Entre Alger, Cuba et Budapest, dans les pas des syndicats d'étudiants tentant de se démarquer d'un parti communiste français trop rigoureux, trop sectaire. Parmi les maoïstes, les trotskistes et l'aile plus libérale inspirée par le PCI (parti communiste italien), que l'on surnomment justement les Italiens. On croise le Ché, Kroutchev, Papon, Mao mais surtout et essentiellement une bande de jeunes en manque des faits de résistance de leurs ainés (le conflit mondial n'a pas 15 ans) et d'un combat politique fort.
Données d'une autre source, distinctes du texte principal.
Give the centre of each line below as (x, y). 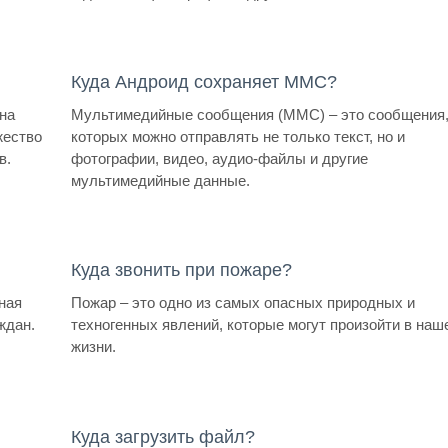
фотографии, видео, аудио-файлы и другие (220, 159)
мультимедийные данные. (161, 181)
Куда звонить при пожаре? (182, 270)
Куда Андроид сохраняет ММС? (204, 82)
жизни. (94, 347)
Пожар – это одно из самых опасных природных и (243, 303)
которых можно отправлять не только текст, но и (238, 137)
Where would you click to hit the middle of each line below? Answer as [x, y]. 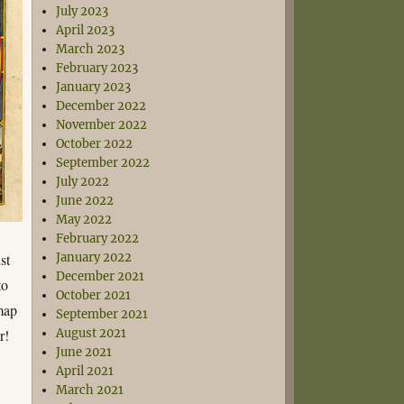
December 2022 [101, 106]
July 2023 [83, 11]
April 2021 [85, 371]
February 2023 [97, 68]
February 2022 [98, 239]
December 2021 [101, 276]
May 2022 [84, 220]
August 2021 [92, 333]
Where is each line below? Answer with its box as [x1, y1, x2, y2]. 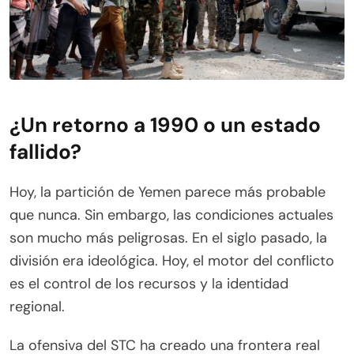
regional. [9, 296, 65, 316]
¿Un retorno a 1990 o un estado [9, 111, 321, 138]
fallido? [9, 137, 81, 165]
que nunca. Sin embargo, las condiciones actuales [9, 205, 333, 224]
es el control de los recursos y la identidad [9, 273, 288, 293]
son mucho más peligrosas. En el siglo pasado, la [9, 228, 327, 247]
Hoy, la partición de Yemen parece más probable [9, 182, 326, 201]
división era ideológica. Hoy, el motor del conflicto [9, 250, 334, 270]
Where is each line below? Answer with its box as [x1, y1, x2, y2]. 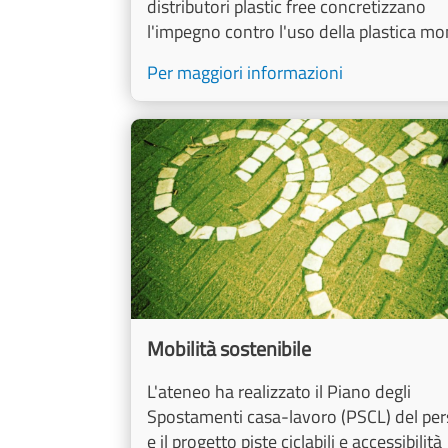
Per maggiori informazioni [147, 59, 343, 87]
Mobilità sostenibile [147, 333, 311, 365]
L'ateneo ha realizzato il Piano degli [147, 378, 411, 406]

Un récit qui sonne comme un roman, du moins c'est ce que promet la quatrième de couverture.
Puis, à trois chapitres de la fin, nous sommes le 3 Mai 1968. La machine s'emballe. Et le talent de romancier des deux auteurs reprend le dessus. On halète comme si on participait aux barricades, on tremble devant des CRS déchainés, armés de haine (je repense à un documentaire diffusé sur France Télévision pour la commémoration des 50 ans du joli mois de mai, donnant la parole pour la première fois aux flics d'alors. Pas ou peu de repentance mais se posant en victimes. Une honte ! Les vraies victimes étaient les jeunes et, accessoirement, les badauds et les riverains qui n'avaient rien demandé – tout cela apparait dans ces pages de fièvre).
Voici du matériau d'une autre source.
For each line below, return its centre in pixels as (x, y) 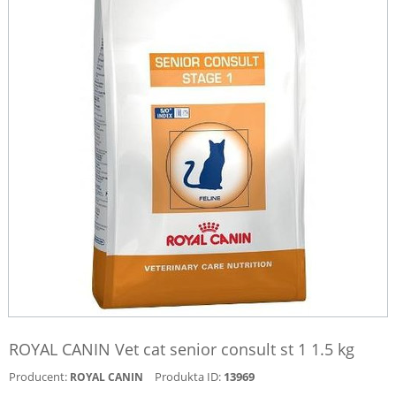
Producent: (38, 377)
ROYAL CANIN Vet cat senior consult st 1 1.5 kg (182, 349)
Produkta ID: (188, 377)

La force du mouvement c'est qu'il nait comme une étincelle. Tous les apparatchiks des divers mouvements gauchistes qui ne faisaient que débattre depuis la fin de la guerre d'Algérie et qui intriguaient pour une question de pouvoir (de longues pages assez ennuyeuses, bardées de sigles des divers groupes, des « je t'aime… moi non plus » évoqués entre ceux qui pensent pareil mais pas de la même manière) ont été les premiers surpris par le déclenchement de ce qu'ils rêvaient au fond d'eux-mêmes. La CGT et le PC freinaient déjà de tous leurs freins. Preuve que, dans une société figée, même les contre-pouvoirs sont bien rangés des voitures et préfèrent leur petit train-train d'opposants officiels au grand chambardement.
Ce pavé (le jeu de mots était trop tentant !), est entrecoupé parfois de flashbacks à rebours, scènes fugaces vingt ou vingt cinq ans plus tard, illustrant cet aphorisme cinglant : « ils voulaient changer le monde ; c'est le monde qui les a changé ».
Reste un formidable document sur une époque où les idéologies avaient encore quelque chose à promettre, où les rêves pouvaient être vécus, où l'avenir nous appartenait. La force de cette jeunesse d'après guerre était d'être encore des enfants. En 2020, même les ados ont mûri trop vite : ils ne pensent qu'à défendre leurs droits à la retraite. Les passions qui menaient souvent dans des impasses extrémistes ont été remplacées par une raison qui interdit tout débordement, toute utopie, tout rêve. Nous avons grandi trop vite.
Tout ça s'est dilué dans une globalisation sans retour, même les revendications ne dépassent guère le niveau des pâquerettes : le carburant moins cher.